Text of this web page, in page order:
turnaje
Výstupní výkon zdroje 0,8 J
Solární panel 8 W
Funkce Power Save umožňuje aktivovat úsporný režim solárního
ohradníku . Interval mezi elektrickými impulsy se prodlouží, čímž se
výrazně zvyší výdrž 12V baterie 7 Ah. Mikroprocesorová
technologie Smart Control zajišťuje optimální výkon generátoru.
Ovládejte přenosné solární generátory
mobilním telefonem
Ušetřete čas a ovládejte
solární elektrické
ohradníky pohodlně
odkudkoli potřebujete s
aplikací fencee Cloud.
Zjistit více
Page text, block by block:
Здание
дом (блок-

---+---

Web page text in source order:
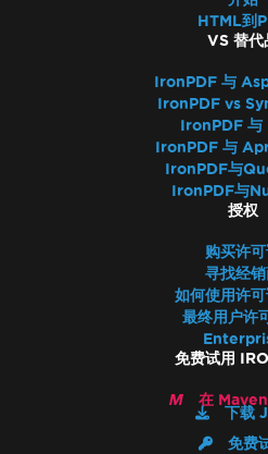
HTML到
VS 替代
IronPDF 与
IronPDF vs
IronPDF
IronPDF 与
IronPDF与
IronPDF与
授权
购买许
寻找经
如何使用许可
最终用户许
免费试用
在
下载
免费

---+---

§ **Required work**:
Every line in the data that holds the string "výkon" should be returned.

§ **Response**:
Výstupní výkon zdroje 0,8 J
technologie Smart Control zajišťuje optimální výkon generátoru.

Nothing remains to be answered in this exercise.